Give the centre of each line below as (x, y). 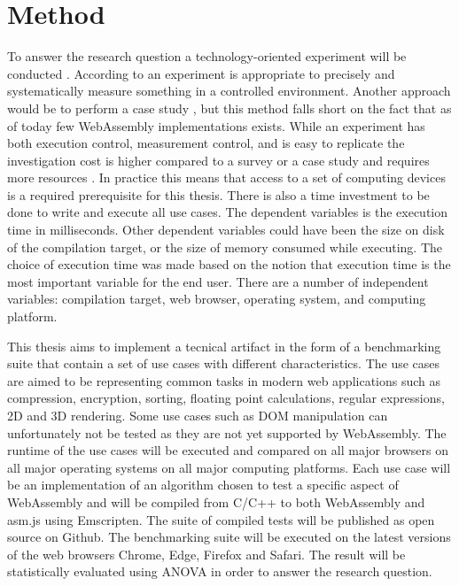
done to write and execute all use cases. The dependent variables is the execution (228, 212)
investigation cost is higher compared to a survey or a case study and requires (218, 160)
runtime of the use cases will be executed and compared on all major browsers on (228, 450)
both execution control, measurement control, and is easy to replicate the (206, 143)
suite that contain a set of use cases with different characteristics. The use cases (224, 363)
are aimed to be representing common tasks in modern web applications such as (224, 380)
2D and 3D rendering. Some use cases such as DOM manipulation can (198, 415)
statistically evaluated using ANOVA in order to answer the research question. (220, 571)
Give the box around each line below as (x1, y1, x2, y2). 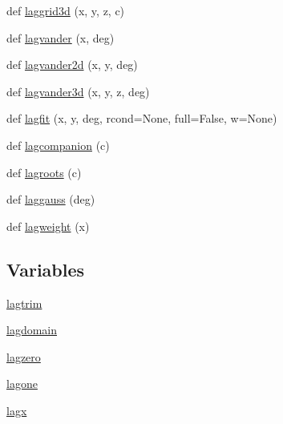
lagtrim (6, 294, 42, 311)
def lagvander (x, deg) (6, 29, 115, 46)
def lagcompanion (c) (6, 136, 110, 153)
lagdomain (6, 321, 58, 338)
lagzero (6, 348, 41, 365)
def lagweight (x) (6, 217, 90, 234)
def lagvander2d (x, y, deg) (6, 56, 138, 73)
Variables (6, 256, 85, 281)
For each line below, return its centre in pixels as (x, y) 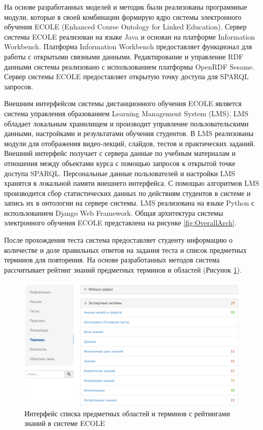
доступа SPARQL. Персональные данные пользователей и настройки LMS (120, 173)
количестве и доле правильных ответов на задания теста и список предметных (125, 250)
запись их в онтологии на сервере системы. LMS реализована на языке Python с (129, 203)
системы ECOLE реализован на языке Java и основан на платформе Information (130, 36)
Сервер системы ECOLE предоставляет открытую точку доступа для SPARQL (126, 76)
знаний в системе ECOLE (65, 423)
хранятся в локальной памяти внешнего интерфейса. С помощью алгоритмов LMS (132, 183)
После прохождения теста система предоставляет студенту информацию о (119, 240)

==*==

Without including the pictures, reproduce all entries exactly.

## Result for this task
Give the centre of each line below as (x, y). 
done to write and execute all use cases. The dependent variables is the execution (228, 212)
investigation cost is higher compared to a survey or a case study and requires (218, 160)
runtime of the use cases will be executed and compared on all major browsers on (228, 450)
both execution control, measurement control, and is easy to replicate the (206, 143)
suite that contain a set of use cases with different characteristics. The use cases (224, 363)
are aimed to be representing common tasks in modern web applications such as (224, 380)
2D and 3D rendering. Some use cases such as DOM manipulation can (198, 415)
statistically evaluated using ANOVA in order to answer the research question. (220, 571)
Give the box around each line below as (x1, y1, x2, y2). 
lagtrim (6, 294, 42, 311)
def lagvander (x, deg) (6, 29, 115, 46)
def lagcompanion (c) (6, 136, 110, 153)
lagdomain (6, 321, 58, 338)
lagzero (6, 348, 41, 365)
def lagweight (x) (6, 217, 90, 234)
def lagvander2d (x, y, deg) (6, 56, 138, 73)
Variables (6, 256, 85, 281)
For each line below, return its centre in pixels as (x, y) 
доступа SPARQL. Персональные данные пользователей и настройки LMS (120, 173)
количестве и доле правильных ответов на задания теста и список предметных (125, 250)
запись их в онтологии на сервере системы. LMS реализована на языке Python с (129, 203)
системы ECOLE реализован на языке Java и основан на платформе Information (130, 36)
Сервер системы ECOLE предоставляет открытую точку доступа для SPARQL (126, 76)
знаний в системе ECOLE (65, 423)
хранятся в локальной памяти внешнего интерфейса. С помощью алгоритмов LMS (132, 183)
После прохождения теста система предоставляет студенту информацию о (119, 240)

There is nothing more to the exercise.